Salathiel Passes through Samaria

All the armies of the earth have since passed before me. I have seen the equals of the legions in courage and discipline, and their superiors in those arms by which human life is at the caprice of ambition. But their equals I have never seen, in the individual fitness of the soldier for war; in his fleetness, muscular vigor, and expertness in the use of his weapons; in his quick adaptation to all the multiplied purposes of the ancient campaign—from the digging of a trench or the management of a catapult to the assault of a citadel; in his iron endurance of the vicissitudes of climate; in the length and regularity of his marches; or in the rapidity, boldness, and dexterity of his maneuver in the field. Yet it is but a melancholy tribute to the valor of my countrymen to record the Roman acknowledgment, that of all the nations conquered by Rome Judea bore the chain with the haughtiest dignity, and most frequently and fiercely contested the supremacy of the sword.

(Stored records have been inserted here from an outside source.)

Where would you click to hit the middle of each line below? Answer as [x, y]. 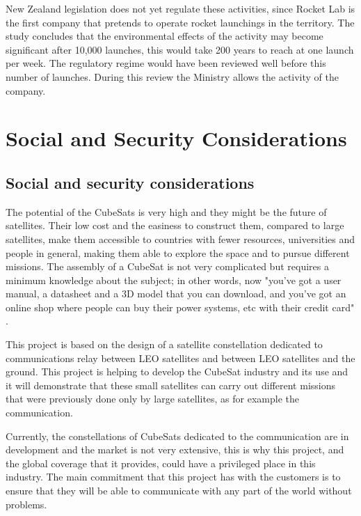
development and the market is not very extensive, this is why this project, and [175, 449]
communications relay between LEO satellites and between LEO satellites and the [180, 358]
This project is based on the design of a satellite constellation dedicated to [164, 344]
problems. [26, 504]
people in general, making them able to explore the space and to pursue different [178, 252]
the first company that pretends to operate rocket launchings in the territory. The [180, 22]
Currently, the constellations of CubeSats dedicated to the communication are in [177, 436]
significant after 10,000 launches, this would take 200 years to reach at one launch [180, 49]
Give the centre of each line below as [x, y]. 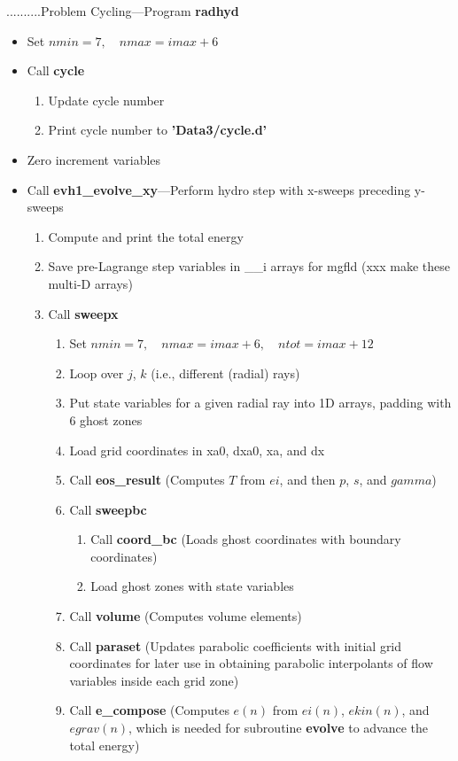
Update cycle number [106, 100]
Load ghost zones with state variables [192, 586]
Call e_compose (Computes [149, 710]
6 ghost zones [106, 419]
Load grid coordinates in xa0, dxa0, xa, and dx [197, 450]
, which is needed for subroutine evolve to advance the [279, 728]
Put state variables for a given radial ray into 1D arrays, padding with [260, 403]
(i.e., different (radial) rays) [225, 373]
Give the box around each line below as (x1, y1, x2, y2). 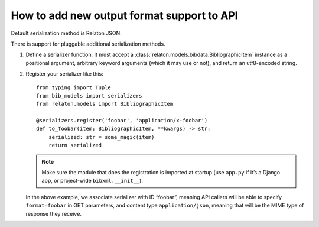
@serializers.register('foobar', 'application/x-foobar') (36, 117, 208, 124)
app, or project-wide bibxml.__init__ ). (41, 177, 143, 184)
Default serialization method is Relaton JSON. (11, 30, 122, 37)
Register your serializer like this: (25, 70, 103, 77)
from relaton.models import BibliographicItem (36, 100, 174, 108)
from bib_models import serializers (36, 92, 142, 99)
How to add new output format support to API (11, 9, 239, 22)
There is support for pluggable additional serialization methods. (11, 40, 165, 47)
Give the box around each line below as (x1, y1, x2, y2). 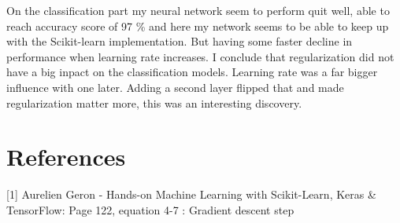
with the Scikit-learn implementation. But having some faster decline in (6, 33, 353, 49)
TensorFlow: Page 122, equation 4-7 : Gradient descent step (6, 201, 294, 218)
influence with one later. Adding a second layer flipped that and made (6, 79, 344, 95)
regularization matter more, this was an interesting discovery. (6, 94, 302, 111)
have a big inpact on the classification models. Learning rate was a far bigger (6, 64, 378, 80)
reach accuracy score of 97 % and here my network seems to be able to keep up (6, 17, 389, 34)
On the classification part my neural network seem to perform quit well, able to (6, 2, 390, 18)
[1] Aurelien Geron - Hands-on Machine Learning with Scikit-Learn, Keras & (6, 186, 376, 203)
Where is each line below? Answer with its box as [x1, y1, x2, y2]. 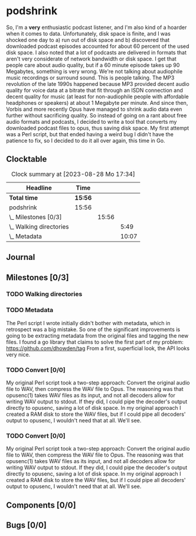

Under that stern supremacy, the Samaritan had long rested and flourished in exemption from the harassing cruelty of petty war. We now passed with our long caravan unguarded, and moved at will through fields rich with the luxuriance of an Eastern summer, where our fathers would have scarcely ventured but with an army. I made no resistance to being thus led away to a region so remote from my own. To have returned to the cities of the priests would have but given me unceasing agony. Even the gates of Jerusalem were to my feelings anathema. The whole fabric of my mind had undergone a revolution. Like a man tossed at the mercy of the tempest, I sought but a shore—and all shores were alike to him who must be an exile forever.


CHAPTER V
Eleazar Learns of Salathiel’s Renunciation

Salathiel’s Journey Continued

The country through which we passed, after leaving the boundaries of Samaria—where, with all its peace, no Jew could tread but as in the land of strangers—was new to me. My life had been till now spent in study or in serving the altar; and I had heard, with the usual and unwise indifference of men devoted to books, the praise of the picturesque and stately provinces that still remained to our people. I was now to see for myself, and was often compelled, as we advanced, to reproach the idle prejudice that had so long deprived me, and might forever deprive so many of my consecrated brethren, of an enjoyment cheering to the human heart and full of lofty and hallowed memory to the men of Israel. As we passed along, less traveling than wandering at pleasure, through regions where every winding of the marble hill or descent of the fruitful valley showed us some sudden and romantic beauty of landscape, my kinsmen took a natural pride in pointing out the noble features that made Canaan a living history of Providence.[8]

A Prayer in the Valley

What were even the trophy-covered hills of Greece or the monumental plains of Italy to the hills and plains where the memorial told of the miracles and the presence of the Supreme? “Look to that rock,” they would exclaim; “there descended the angel of the Presence! On the summit of that cloudy ridge stood Ezekiel, when he saw the vision of the latter days. Look to yonder cleft in the mountains; there fell the lightning from heaven on the Philistine.” In our travel we reached a valley, a spot of singular beauty and seclusion, blushing with flowers and sheeted with the olive from its edge down to a stream that rushed brightly through its bosom. There was no dwelling of man in it, but on a gentler slope of the declivity stood a gigantic terebinth-tree. More than curiosity was attracted to this delicious spot, for the laughter and talk of the caravan had instantly subsided at the sight. All, by a common impulse, dismounted from their horses and camels; and though it was still far from sunset, the tents were pitched and preparations made for prayer. The spot reminded me of the valley of Hebron, sacred to the Jewish heart as the burial-place of Abraham, Sarah, and Isaac. May they sleep in the bosom of the Lord! The terebinth-tree, under which the greatest of the patriarchs sat and talked with the angels—the fountain—the cave of Macpelah, in which his mortal frame returned to the earth, to come again in glory, appeared to lie before me.